Active dots for four different dcps

Areal Data Storage

For areal data storage in a dot-raster, two values are stored in connection with each active dot:

"z" - the most likely value of the theme precisely at the dot, and

"p" - a measure of the correctness of "z".

What a dot is.

For categorical data, a particular "p" is the probability (0<=p<=1) that the value of the corresponding "z" is correct. For continuous data, "p" is a statistic (for example, the variance) which promotes an understanding of the confidence one might have in the corresponding "z". A value of "p" of less than 0.5 makes the value of "z" dubious indeed, although the corresponding value of "z" might be the best single guess. The paradigm also includes handling a value of "z" recorded as "NODATA".

The size of the dot-raster for a given area obviously depends on the "dcp". For an area in which data exist at every dot, the "dcp" would be 1 ("k" = 0) which corresponds to the most dense level of data storage; if data existed at only one-fourth the dots (every other dot in each direction) the "dcp" would be 2 ("k" = 1). A "k" of 11 would produce a "dcp" of 2048, or data dots every 20.48 meters. (The "dcp" is constrained to powers of two with an integer exponent to allow in filling of dot-rasters and overlaying of dot-rasters, as explained below.)

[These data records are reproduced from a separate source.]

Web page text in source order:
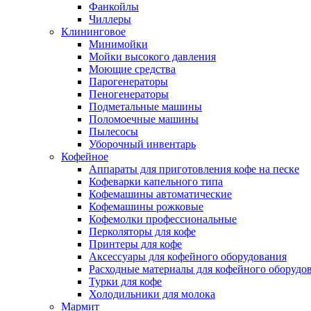
Фанкойлы
Чиллеры
Клининговое
Минимойки
Мойки высокого давления
Моющие средства
Парогенераторы
Пеногенераторы
Подметальные машины
Поломоечные машины
Пылесосы
Уборочный инвентарь
Кофейное
Аппараты для приготовления кофе на песке
Кофеварки капельного типа
Кофемашины автоматические
Кофемашины рожковые
Кофемолки профессиональные
Перколяторы для кофе
Принтеры для кофе
Аксессуары для кофейного оборудования
Расходные материалы для кофейного
Турки для кофе
Холодильники для молока
Мармит
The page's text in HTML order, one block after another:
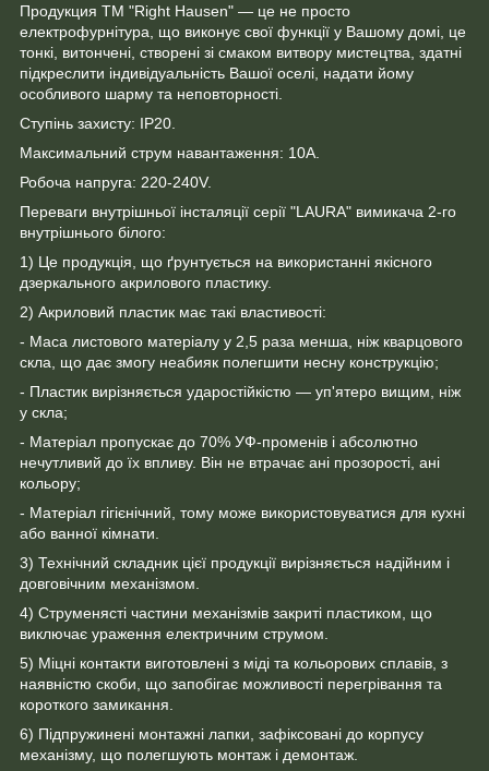
Продукция ТМ "Right Hausen" — це не просто
електрофурнітура, що виконує свої функції у Вашому домі, це
тонкі, витончені, створені зі смаком витвору мистецтва, здатні
підкреслити індивідуальність Вашої оселі, надати йому
особливого шарму та неповторності.
Ступінь захисту: IP20.
Максимальний струм навантаження: 10А.
Робоча напруга: 220-240V.
Переваги внутрішньої інсталяції серії "LAURA" вимикача 2-го
внутрішнього білого:
1) Це продукція, що ґрунтується на використанні якісного
дзеркального акрилового пластику.
2) Акриловий пластик має такі властивості:
- Маса листового матеріалу у 2,5 раза менша, ніж кварцового
скла, що дає змогу неабияк полегшити несну конструкцію;
- Пластик вирізняється ударостійкістю — уп'ятеро вищим, ніж
у скла;
- Матеріал пропускає до 70% УФ-променів і абсолютно
нечутливий до їх впливу. Він не втрачає ані прозорості, ані
кольору;
- Матеріал гігієнічний, тому може використовуватися для кухні
або ванної кімнати.
3) Технічний складник цієї продукції вирізняється надійним і
довговічним механізмом.
4) Струменясті частини механізмів закриті пластиком, що
виключає ураження електричним струмом.
5) Міцні контакти виготовлені з міді та кольорових сплавів, з
наявністю скоби, що запобігає можливості перегрівання та
короткого замикання.
6) Підпружинені монтажні лапки, зафіксовані до корпусу
механізму, що полегшують монтаж і демонтаж.
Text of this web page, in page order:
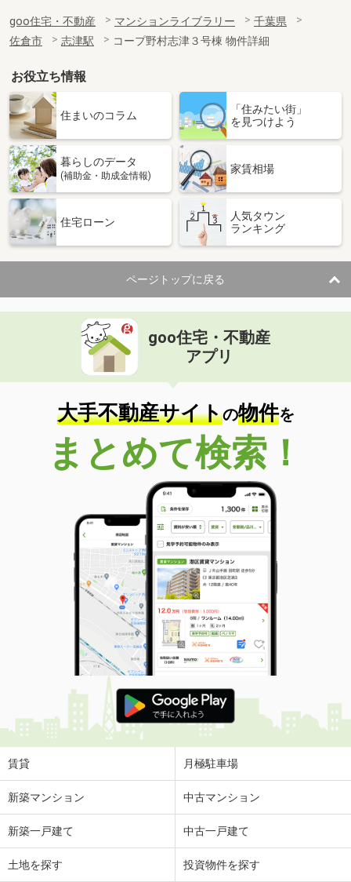
goo住宅・不動産 マンションライブラリー
千葉県
佐倉市
志津駅 コープ野村志津３号棟 物件詳細
お役立ち情報
住まいのコラム
「住みたい街」
を見つけよう
暮らしのデータ
(補助金・助成金情報)
家賃相場
住宅ローン
人気タウン
ランキング
ページトップに戻る
goo住宅・不動産
アプリ
大手不動産サイトの物件を
まとめて検索！
賃貸 月極駐車場
新築マンション 中古マンション
新築一戸建て 中古一戸建て
土地を探す 投資物件を探す
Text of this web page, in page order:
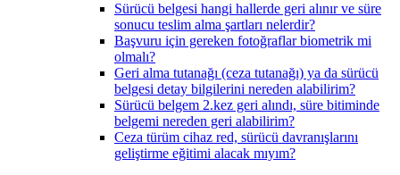
Sürücü belgesi hangi hallerde geri alınır ve süre
sonucu teslim alma şartları nelerdir?
Başvuru için gereken fotoğraflar biometrik mi
olmalı?
Geri alma tutanağı (ceza tutanağı) ya da sürücü
belgesi detay bilgilerini nereden alabilirim?
Sürücü belgem 2.kez geri alındı, süre bitiminde
belgemi nereden geri alabilirim?
Ceza türüm cihaz red, sürücü davranışlarını
geliştirme eğitimi alacak mıyım?
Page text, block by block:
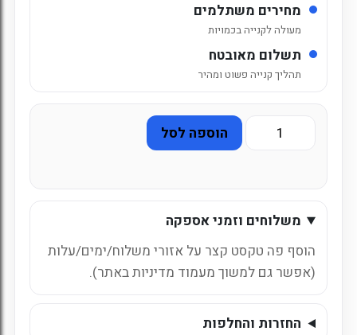
מחירים משתלמים
מעולה לקנייה בכמויות
תשלום מאובטח
תהליך קנייה פשוט ומהיר
אפ
ישראלי
הוספה לסל
משלוחים וזמני אספקה
הוסף פה טקסט קצר על אזורי משלוח/ימים/עלות
(אפשר גם למשוך מעמוד מדיניות באתר).
החזרות והחלפות
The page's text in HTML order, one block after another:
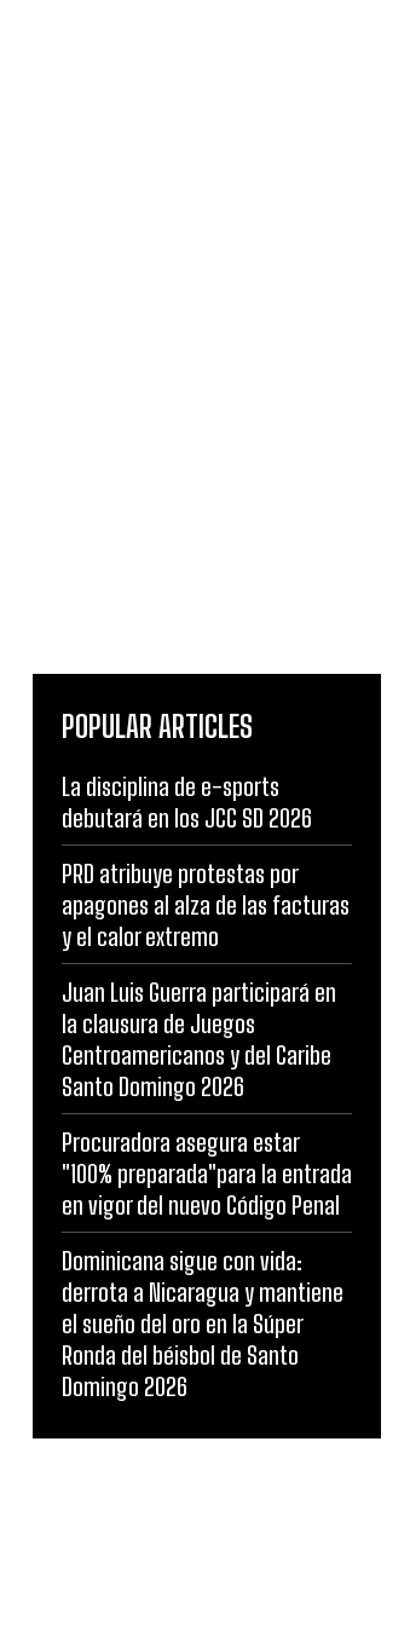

As with many raster systems, the location of a given dot is found by calculation, rather than by retrieving its "x" and "y" coordinates from storage. This calculation may be done by integer arithmetic-- a fact that may be taken advantage of to produce extremely fast processing. Further, the value of "p" can be stored as a scaled integer, again obviating the need for floating point processing.

Assignment of Dot Values from External Areal Sources

Data for DPP dot-rasters may be taken from a number of sources:

Dot values ("z") may be digitized or scanned from existing maps. Efficient software for the rapid digitizing of dots has been constructed and tested, but does not exist for popular machines. The associated values of "p" might be determined from knowledge of the accuracy claimed for the map, the parameters of the digitizing or scanning process, and, with categorical data, the closeness of a dot to a perceived boundary.
Dot values and probabilities may be generated by re-sampling other raster structures, such as LANDSAT or SPOT scenes, or grid databases. Associated probabilities could be based on the metadata for the particular scene, and on the closeness of a dot to the implied boundaries of change in those scenes or databases.
Dot values may be generated from automated vector-based polygon areal data using point-in-polygon techniques. Associated probabilities might be derived from an understanding of the quality of the original data and closeness of each given point to a boundary in the original dataset. The author agrees that the polygon technique for spatial data storage has considerable advantage over the DPP with regard to geographic specificity. However, "popping" polygon coverages into dot coverages prior to overlaying could result in considerable efficiency during analysis. The user is provided with a general mathematical function to assign the rate of "probability dropoff" for dots near a border. The function reduces the probability of correctness according to proximity to the arc and parameters supplied by the user. Or the user may choose to supply a function to calculate the reduced probability. The use of this approach paves the way for fuzzy set processing.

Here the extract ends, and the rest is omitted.